Rare is the TV show that reaches double digits and, as we gear up for Call the Midwife season 12, naturally speculation is rife that the long-running BBC drama could be coming to an end.
But it looks like fans desperate for more baby scenes, romance and heartache needn’t worry any time soon.
Call the Midwife has been renewed up until season 13 on BBC One, meaning the show will definitely be on our screens until 2024.
And during an exclusive interview with RadioTimes.com, Call the Midwife creator Heidi Thomas revealed that the drama “could keep on going” well beyond that point.
The upcoming 12th season of the show, production on which is well underway, is set in 1968, while season 13 will cover 1969.
“I think in principle, it could go into the 1970s,” Thomas said of the series.
She continued: “The order of nuns on whom the Nonnatus nuns are based stay in the East End until 1976, but I think more importantly than that single historic fact is that of women’s lives and the lives of the working classes as well, because increasingly over the years we’ve written about them, which I think also brings in a fresh dynamic which is always changing.
“There are so many stories to tell, medically, socially, even emotionally, and I think we could keep on going.
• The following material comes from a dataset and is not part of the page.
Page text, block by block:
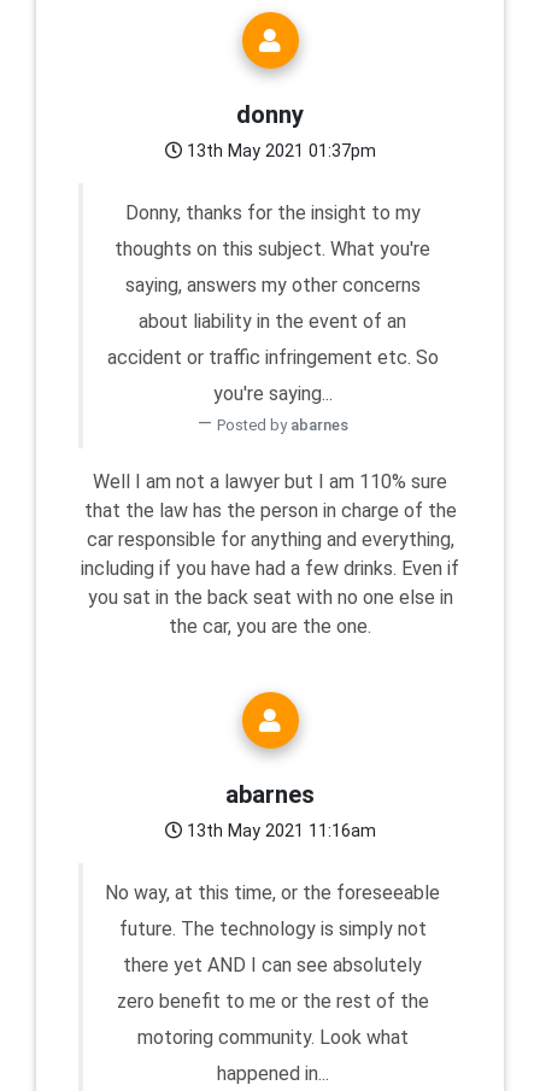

The proviso I would give is that at the moment we’re only commissioned for series 12, which we’re halfway through filming, and series 13, which we will make next year.”
Thomas concluded: “And beyond that we don’t know what plans the BBC has, so yes we would be waiting on news from them I think.”
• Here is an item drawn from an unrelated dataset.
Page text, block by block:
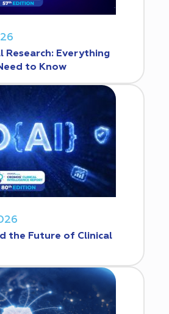
Research: Everything
to Know
the Future of Clinical

The show’s creator went on to tease some exciting season 12 storylines, revealing the upcoming chapter will feature a ventouse birth for the first time.
“Again, we’re looking at some very strong stories about the way society was changing at that time,” she explained. “And that can be as simple as ventouse delivery coming in as a sort of, improvement, or alternative, to forceps certainly.”
Thomas added that season 12 will be influenced by Enoch Powell’s inflammatory anti-immigration speech, which saw him dismissed from the Shadow Cabinet.
“But also in the very first episode of the new series which will probably come out in January if it follows the usual pattern, I realised the timing of that episode coincided exactly with Enoch Powell’s Rivers of Blood speech which made a huge difference, and not a very positive difference, to race relations in Great Britain.
“It was a big turning point I think for our society and the way we spoke of and behaved towards people who had come here from other countries, so that was something we felt we had to tackle.”